You must generate your self-signed certificate like below before start the server. It generates a signed public key cert.pem and its paired private key key.pem under the certs/ directory.

$ openssl req -x509 -newkey rsa:4096 -keyout certs/key.pem -out certs/cert.pem -days 365 -nodes
Generating a 4096 bit RSA private key
.......................................................................................................................++
..............................................................................++
writing new private key to 'key.pem'
-----
You are about to be asked to enter information that will be incorporated
into your certificate request.
What you are about to enter is what is called a Distinguished Name or a DN.
There are quite a few fields but you can leave some blank
For some fields there will be a default value,
If you enter '.', the field will be left blank.
-----
Country Name (2 letter code) []:.
State or Province Name (full name) []:.
Locality Name (eg, city) []:.
Organization Name (eg, company) []:.
Organizational Unit Name (eg, section) []:.
Common Name (eg, fully qualified host name) []:localhost
Email Address []:.

then you will complete following ingredients.

$ tree
.
├── Caddyfile.http
├── Caddyfile.https
├── README.md
├── certs
│   ├── cert.pem
│   └── key.pem
└── public
    └── index.html

Serve and Send Requests

Start the caddy server by

$ caddy -conf Caddyfile.https

then, in another terminal, you can send a HTTPS request by curl, simply, with --insecure option(it make the client skips verifying the certificate).

$ curl --insecure https://localhost:8443
A Simple TLS Example with Caddy works!

or you also be able to set certs/cert.pem as a trusted certificate.

$ curl --cacert certs/cert.pem https://localhost:8443
A Simple TLS Example with Caddy works!

Extra Lessons

Use curl verbose option

Using -v (--verbose) is a good way to watch the TLS handshake protocol's behaviors.
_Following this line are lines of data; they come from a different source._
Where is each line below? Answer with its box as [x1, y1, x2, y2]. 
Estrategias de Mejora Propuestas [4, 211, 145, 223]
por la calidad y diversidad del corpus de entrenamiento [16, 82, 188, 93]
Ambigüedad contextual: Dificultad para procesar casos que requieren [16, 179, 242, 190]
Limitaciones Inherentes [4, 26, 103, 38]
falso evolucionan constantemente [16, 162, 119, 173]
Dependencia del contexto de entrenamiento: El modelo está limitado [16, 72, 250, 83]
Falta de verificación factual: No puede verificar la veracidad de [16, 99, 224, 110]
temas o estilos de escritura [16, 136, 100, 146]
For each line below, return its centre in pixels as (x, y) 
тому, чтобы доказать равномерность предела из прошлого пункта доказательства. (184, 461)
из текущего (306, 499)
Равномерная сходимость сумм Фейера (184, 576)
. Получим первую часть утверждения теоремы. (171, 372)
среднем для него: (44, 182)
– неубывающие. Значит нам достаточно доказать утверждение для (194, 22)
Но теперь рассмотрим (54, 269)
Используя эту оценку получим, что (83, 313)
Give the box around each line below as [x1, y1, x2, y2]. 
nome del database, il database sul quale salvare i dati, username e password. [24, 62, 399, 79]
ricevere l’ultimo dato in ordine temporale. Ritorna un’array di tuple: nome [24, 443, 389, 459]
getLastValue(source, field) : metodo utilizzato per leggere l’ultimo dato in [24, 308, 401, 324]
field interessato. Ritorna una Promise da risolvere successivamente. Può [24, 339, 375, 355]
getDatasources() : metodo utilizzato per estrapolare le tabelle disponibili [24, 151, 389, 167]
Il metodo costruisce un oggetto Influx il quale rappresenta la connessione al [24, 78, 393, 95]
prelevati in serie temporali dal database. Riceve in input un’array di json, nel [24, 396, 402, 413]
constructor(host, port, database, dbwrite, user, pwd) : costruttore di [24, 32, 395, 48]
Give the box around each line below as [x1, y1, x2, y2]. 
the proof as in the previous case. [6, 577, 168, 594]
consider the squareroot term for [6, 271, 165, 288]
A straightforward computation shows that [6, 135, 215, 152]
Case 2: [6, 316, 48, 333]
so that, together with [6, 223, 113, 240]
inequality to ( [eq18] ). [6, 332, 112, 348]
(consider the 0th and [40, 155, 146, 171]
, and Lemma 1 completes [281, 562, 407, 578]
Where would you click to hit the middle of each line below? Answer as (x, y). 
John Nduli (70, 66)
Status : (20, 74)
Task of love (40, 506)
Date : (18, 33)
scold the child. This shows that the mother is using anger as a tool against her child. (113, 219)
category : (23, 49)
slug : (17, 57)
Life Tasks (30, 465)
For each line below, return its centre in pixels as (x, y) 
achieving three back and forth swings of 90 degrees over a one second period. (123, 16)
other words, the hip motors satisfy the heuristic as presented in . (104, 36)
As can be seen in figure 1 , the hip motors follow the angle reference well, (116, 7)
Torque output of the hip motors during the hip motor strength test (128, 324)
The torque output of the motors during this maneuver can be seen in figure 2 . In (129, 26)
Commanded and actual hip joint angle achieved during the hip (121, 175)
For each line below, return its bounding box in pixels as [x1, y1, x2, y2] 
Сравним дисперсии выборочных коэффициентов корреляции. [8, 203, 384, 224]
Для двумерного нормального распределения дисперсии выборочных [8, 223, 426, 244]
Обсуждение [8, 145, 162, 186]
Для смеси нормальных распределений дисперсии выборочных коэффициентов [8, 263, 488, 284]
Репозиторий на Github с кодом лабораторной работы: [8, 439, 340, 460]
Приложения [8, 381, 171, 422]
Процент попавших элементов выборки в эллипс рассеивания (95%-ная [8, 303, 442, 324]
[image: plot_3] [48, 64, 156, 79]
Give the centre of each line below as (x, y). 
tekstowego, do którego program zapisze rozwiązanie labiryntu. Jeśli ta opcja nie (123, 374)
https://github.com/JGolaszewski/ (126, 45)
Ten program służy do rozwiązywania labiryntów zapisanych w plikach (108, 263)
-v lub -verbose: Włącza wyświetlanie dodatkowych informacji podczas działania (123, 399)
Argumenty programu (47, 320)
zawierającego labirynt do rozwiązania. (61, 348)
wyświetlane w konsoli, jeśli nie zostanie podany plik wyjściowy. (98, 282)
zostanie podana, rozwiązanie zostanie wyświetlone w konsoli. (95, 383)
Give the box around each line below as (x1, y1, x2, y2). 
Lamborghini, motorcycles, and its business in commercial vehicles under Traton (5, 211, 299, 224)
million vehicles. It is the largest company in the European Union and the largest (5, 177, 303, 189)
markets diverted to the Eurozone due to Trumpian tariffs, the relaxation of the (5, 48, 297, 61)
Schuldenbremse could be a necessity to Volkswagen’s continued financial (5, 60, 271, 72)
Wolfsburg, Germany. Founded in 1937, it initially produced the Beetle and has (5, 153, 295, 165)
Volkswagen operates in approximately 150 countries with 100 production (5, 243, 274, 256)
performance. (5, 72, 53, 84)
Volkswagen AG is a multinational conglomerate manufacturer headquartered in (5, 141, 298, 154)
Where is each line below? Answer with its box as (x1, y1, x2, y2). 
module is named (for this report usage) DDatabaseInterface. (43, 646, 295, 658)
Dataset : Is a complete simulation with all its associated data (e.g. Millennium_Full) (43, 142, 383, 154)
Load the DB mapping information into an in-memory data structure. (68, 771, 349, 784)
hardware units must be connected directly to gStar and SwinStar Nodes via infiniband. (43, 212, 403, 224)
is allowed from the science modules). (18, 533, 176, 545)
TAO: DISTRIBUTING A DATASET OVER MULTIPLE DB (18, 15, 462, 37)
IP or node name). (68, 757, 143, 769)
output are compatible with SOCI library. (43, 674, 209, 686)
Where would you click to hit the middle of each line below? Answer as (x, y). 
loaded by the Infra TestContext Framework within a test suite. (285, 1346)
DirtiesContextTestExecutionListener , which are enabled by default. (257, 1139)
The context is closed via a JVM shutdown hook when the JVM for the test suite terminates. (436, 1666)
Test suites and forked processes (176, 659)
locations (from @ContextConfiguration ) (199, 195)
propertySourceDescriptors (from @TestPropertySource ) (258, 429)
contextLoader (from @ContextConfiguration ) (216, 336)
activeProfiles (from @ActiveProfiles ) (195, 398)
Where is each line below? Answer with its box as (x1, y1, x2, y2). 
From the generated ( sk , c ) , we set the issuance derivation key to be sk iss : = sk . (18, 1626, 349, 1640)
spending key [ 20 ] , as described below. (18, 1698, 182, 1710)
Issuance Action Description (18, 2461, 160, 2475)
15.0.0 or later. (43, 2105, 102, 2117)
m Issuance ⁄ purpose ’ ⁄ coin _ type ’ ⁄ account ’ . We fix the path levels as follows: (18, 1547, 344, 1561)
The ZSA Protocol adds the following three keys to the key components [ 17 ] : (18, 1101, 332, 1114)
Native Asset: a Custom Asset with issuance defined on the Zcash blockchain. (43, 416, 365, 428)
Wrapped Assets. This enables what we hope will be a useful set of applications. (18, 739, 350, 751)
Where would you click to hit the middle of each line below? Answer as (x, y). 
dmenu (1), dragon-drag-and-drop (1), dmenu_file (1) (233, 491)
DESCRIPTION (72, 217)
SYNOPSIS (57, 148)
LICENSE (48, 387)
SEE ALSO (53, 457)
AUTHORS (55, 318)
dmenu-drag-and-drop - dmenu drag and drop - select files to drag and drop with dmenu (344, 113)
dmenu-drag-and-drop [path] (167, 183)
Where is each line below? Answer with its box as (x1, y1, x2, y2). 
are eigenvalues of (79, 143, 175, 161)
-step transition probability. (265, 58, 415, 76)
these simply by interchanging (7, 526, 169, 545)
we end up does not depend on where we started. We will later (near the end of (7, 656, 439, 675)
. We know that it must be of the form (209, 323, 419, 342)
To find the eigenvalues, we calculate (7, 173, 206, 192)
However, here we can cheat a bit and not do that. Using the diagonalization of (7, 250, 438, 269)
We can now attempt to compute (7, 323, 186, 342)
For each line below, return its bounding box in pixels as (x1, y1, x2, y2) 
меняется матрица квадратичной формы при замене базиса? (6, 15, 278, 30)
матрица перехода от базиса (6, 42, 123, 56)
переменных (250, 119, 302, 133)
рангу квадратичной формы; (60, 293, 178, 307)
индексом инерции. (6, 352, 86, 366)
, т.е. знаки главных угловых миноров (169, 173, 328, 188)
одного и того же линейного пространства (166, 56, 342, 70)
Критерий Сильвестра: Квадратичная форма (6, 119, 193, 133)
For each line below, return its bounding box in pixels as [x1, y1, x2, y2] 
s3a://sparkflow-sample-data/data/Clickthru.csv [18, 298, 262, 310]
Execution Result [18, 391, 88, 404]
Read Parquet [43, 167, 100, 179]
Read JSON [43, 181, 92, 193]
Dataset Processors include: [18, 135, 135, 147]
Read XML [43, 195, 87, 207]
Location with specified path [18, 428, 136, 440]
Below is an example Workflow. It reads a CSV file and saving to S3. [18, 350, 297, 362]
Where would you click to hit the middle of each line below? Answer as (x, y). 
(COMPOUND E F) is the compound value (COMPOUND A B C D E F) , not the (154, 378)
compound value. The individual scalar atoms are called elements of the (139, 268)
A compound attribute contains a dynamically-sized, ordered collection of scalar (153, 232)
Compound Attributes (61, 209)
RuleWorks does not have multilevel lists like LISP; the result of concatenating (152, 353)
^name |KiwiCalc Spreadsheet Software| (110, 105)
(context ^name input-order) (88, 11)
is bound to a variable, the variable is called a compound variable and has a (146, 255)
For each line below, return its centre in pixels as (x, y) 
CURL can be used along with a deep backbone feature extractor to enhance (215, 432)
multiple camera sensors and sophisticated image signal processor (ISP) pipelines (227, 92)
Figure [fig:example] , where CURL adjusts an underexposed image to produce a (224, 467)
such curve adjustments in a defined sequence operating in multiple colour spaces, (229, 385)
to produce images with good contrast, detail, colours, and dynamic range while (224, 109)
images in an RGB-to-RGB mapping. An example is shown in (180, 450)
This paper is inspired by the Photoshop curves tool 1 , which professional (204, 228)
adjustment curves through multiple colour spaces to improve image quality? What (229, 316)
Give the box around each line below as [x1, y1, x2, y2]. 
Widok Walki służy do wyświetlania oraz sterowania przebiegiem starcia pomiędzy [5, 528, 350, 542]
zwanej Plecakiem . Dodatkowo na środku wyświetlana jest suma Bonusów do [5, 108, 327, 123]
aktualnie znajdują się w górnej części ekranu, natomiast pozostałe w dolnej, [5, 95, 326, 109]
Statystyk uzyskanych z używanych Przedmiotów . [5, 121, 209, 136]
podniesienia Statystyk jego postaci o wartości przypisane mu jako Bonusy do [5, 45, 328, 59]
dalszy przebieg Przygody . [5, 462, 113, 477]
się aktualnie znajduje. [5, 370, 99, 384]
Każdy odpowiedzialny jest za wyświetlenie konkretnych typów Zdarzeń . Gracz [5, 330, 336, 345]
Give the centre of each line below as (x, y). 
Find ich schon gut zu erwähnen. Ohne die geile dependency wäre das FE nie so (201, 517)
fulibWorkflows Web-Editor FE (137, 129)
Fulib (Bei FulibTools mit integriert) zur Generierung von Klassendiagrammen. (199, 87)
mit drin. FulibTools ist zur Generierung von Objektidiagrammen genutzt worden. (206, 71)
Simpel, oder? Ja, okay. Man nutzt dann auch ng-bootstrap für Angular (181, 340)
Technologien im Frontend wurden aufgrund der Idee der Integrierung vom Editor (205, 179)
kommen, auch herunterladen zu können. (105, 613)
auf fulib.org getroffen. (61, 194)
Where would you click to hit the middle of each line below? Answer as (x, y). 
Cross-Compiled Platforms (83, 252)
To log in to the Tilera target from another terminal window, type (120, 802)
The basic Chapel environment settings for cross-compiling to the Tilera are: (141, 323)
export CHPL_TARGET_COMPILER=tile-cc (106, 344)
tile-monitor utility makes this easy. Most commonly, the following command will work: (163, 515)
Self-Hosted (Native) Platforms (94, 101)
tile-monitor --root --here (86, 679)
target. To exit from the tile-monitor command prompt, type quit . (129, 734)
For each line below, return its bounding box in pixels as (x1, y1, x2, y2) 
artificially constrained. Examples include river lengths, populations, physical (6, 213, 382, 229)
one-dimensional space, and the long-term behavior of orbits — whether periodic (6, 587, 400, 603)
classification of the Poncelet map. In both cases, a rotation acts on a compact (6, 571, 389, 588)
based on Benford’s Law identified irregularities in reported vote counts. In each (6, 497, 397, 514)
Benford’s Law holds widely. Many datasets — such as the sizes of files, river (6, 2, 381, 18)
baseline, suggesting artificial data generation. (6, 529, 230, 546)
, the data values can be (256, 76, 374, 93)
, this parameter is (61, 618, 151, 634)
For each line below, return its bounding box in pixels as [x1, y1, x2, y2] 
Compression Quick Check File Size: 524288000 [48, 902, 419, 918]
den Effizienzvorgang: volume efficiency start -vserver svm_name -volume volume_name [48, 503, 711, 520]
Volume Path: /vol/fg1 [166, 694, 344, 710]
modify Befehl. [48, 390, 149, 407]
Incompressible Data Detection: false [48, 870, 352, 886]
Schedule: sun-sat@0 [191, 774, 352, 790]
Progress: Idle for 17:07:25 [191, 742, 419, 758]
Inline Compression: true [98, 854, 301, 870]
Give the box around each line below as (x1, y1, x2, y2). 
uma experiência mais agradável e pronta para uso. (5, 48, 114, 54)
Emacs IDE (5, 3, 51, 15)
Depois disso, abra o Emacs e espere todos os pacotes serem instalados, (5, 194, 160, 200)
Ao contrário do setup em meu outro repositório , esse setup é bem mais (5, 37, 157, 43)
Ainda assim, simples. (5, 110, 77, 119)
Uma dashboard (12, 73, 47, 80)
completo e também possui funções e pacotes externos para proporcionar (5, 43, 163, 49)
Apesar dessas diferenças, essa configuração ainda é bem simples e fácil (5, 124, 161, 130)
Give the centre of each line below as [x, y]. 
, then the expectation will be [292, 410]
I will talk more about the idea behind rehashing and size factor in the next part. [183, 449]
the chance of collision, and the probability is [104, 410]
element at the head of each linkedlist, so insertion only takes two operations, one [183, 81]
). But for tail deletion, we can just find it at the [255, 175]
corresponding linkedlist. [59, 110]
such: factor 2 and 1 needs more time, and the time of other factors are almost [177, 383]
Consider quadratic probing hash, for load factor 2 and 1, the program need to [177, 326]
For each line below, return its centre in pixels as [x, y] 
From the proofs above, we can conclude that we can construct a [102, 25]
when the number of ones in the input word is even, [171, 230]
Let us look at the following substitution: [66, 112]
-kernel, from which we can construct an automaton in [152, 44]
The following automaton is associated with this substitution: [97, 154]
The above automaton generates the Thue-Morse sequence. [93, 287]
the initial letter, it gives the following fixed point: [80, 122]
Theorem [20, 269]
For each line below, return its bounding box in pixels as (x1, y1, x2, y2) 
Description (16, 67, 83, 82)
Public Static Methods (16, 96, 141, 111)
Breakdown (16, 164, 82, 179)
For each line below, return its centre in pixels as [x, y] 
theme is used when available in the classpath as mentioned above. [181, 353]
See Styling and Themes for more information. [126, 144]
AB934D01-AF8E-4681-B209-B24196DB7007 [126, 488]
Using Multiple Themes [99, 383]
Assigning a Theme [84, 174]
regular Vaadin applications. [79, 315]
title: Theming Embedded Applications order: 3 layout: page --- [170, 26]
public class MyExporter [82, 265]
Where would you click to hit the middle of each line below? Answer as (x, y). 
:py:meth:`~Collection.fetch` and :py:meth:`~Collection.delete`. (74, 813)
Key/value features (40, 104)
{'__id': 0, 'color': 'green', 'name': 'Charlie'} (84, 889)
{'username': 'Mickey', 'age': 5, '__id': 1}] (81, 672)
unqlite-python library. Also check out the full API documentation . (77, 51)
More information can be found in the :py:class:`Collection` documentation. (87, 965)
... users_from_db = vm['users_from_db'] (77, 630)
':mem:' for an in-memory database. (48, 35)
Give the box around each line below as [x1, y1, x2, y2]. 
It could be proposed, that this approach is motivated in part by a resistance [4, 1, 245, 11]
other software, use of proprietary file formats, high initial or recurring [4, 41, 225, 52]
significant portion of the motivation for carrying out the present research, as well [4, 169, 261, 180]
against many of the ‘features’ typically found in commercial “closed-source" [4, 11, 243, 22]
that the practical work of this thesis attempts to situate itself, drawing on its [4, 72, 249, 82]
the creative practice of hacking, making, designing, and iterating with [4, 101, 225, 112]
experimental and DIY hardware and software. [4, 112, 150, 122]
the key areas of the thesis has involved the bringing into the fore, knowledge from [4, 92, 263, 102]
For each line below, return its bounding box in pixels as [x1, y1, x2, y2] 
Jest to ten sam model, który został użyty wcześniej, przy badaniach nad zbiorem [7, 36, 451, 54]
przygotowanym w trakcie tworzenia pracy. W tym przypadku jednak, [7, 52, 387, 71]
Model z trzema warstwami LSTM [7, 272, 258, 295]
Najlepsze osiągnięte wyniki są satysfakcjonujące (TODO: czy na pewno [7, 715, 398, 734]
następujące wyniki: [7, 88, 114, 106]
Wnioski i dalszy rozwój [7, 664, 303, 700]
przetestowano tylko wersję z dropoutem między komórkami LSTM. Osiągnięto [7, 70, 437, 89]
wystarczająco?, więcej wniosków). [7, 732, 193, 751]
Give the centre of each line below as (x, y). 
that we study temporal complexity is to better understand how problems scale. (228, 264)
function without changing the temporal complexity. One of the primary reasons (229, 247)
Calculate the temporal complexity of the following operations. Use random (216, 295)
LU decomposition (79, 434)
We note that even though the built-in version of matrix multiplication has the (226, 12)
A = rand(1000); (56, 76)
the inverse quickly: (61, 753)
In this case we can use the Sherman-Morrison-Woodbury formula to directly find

$ curl -v --cacert certs/cert.pem https://localhost:8443
* Rebuilt URL to: https://localhost:8443/
*   Trying ::1...
* TCP_NODELAY set
* Connected to localhost (::1) port 8443 (#0)
* ALPN, offering h2
* ALPN, offering http/1.1
* Cipher selection: ALL:!EXPORT:!EXPORT40:!EXPORT56:!aNULL:!LOW:!RC4:@STRENGTH
* successfully set certificate verify locations:
*   CAfile: certs/cert.pem
  CApath: none
* TLSv1.2 (OUT), TLS handshake, Client hello (1):
* TLSv1.2 (IN), TLS handshake, Server hello (2):
* TLSv1.2 (IN), TLS handshake, Certificate (11):
* TLSv1.2 (IN), TLS handshake, Server key exchange (12):
* TLSv1.2 (IN), TLS handshake, Server finished (14):
* TLSv1.2 (OUT), TLS handshake, Client key exchange (16):
* TLSv1.2 (OUT), TLS change cipher, Client hello (1):
* TLSv1.2 (OUT), TLS handshake, Finished (20):
* TLSv1.2 (IN), TLS change cipher, Client hello (1):
* TLSv1.2 (IN), TLS handshake, Finished (20):
* SSL connection using TLSv1.2 / ECDHE-RSA-AES256-GCM-SHA384
:

and compare with patterns by --insecure option.

Wireshark

Wireshark is a powerful tool to analyze and display the IP-level packat traffic with the semantics of the application protocols, containing TLS byte value to semantics mapping, on each packets.

This repository contains HTTP(not HTTPS) Caddy config Caddyfile.http to help you understand and become aware the basic TCP traffic patterns(e.g. a TCP session gains a lot of ACK packets, which also appear a lot in TLS).